While I don’t agree with a lot of Steve Jobs quotes, one does resonate with me: in most professions, the “dynamic range” is low—the fastest taxi driver might be 2x faster than the slowest, and the fastest chef 3x faster than the slowest. But in computer science, good developers work 100x faster than slower ones.

You need to be somewhere vaguely near the middle or higher of that curve. You should know how to make substantial research progress most days, finish things with plenty of time to spare (because unexpected things always happen in research, and in life), and have the discipline to get everything done in a normal ~8-hour workday so you (and your teammates, including me!) can have work-life balance.

4. You Play Nice With Others

Kind, professional collaboration with the highest scientific integrity. Non-negotiable.

5. You Actually Like These Problems

It takes all kinds to push science forward. For us to work together, you need to be genuinely excited about the specific problems I work on — not just “AI” in the abstract.

It’s not uncommon for students to join a lab and then realize the research isn’t what they thought it would be. It happens, but it’s not a good use of resources. You should already know — from reading papers and playing with the code — that this work genuinely excites you. And you should already know, from whatever lab-based or self-directed research experience you have, that you enjoy research.

6. Be Genuine

Here’s the thing: I already know ChatGPT writes fantastic emails and great code. I’m not interested in interviewing ChatGPT. I’m interested in learning about you.

I want to understand what problems you find exciting. What drives your scientific journey. And yes, I want to see your actual current level of knowledge, technical ability, and communication skills — including how you write emails and code.

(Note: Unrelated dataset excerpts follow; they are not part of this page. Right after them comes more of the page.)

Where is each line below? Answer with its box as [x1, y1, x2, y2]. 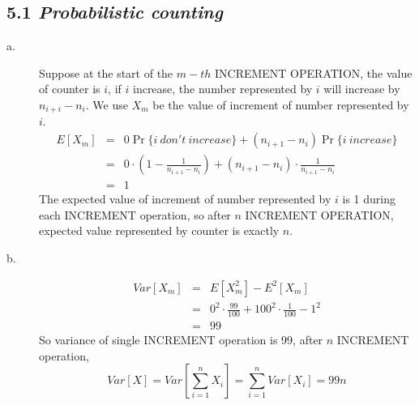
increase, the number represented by [132, 80, 313, 97]
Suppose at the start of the [39, 64, 173, 81]
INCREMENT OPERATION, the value [214, 64, 413, 81]
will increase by [323, 80, 400, 97]
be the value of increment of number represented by [152, 96, 409, 113]
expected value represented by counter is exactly [39, 222, 280, 239]
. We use [85, 96, 128, 113]
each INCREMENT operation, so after [39, 206, 231, 223]
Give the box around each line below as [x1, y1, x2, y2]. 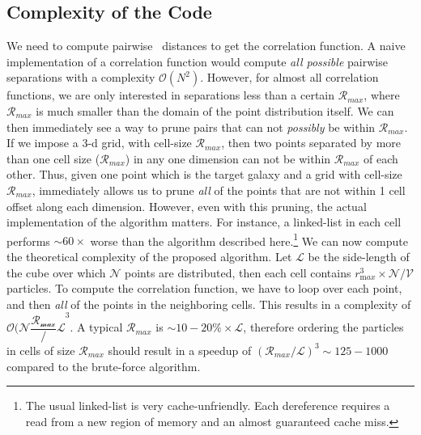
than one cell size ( [6, 150, 100, 167]
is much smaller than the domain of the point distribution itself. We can [36, 102, 394, 119]
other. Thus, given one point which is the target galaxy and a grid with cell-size [6, 166, 402, 183]
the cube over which [6, 264, 106, 281]
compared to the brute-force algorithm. [6, 357, 201, 374]
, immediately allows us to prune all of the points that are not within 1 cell [32, 181, 406, 198]
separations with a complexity [6, 69, 155, 86]
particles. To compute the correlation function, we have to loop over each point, [6, 280, 402, 297]

Please do not submit anything generated by a language model, coding assistant, or anything other than your own intellectual labor when contacting me.

Yes, I can tell. No, it’s not as subtle as you think.

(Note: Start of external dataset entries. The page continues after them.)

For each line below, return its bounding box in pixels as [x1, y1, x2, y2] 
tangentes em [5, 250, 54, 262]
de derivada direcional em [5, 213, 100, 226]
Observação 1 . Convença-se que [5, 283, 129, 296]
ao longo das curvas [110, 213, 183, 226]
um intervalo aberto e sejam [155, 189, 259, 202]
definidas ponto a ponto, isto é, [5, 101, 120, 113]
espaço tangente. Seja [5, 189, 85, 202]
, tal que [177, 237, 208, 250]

Step 3: Finding Time to Chat

I get a lot of e-mail. I physically cannot respond to every one. If there’s a strong fit based on your email, I’ll reach out and we’ll take it from there.

If you’ve read this far and you are a human: please put [BANANA] at the beginning of your email subject line. It helps me quickly filter e-mails and confirms you’ve actually read these instructions.

But Wait: Unicorns!

Maybe you don’t fit the traditional mold. Maybe you’ve taken a non-traditional path, or don’t check all the boxes above, but you genuinely believe there’s a research fit.

That’s okay — I had a very non-traditional and interdisciplinary path myself. Please still reach out. Just make sure you can clearly articulate why you think there’s a fit despite the non-traditional path, and follow the instructions above about e-mail subject lines.

Closing Remarks

I’m looking for excellent student collaborators who are excited about automated scientific discovery, have strong technical chops, and are ready to dive into ambitious, challenging projects that advance the state of science.

If that’s you, I’d love to hear from you.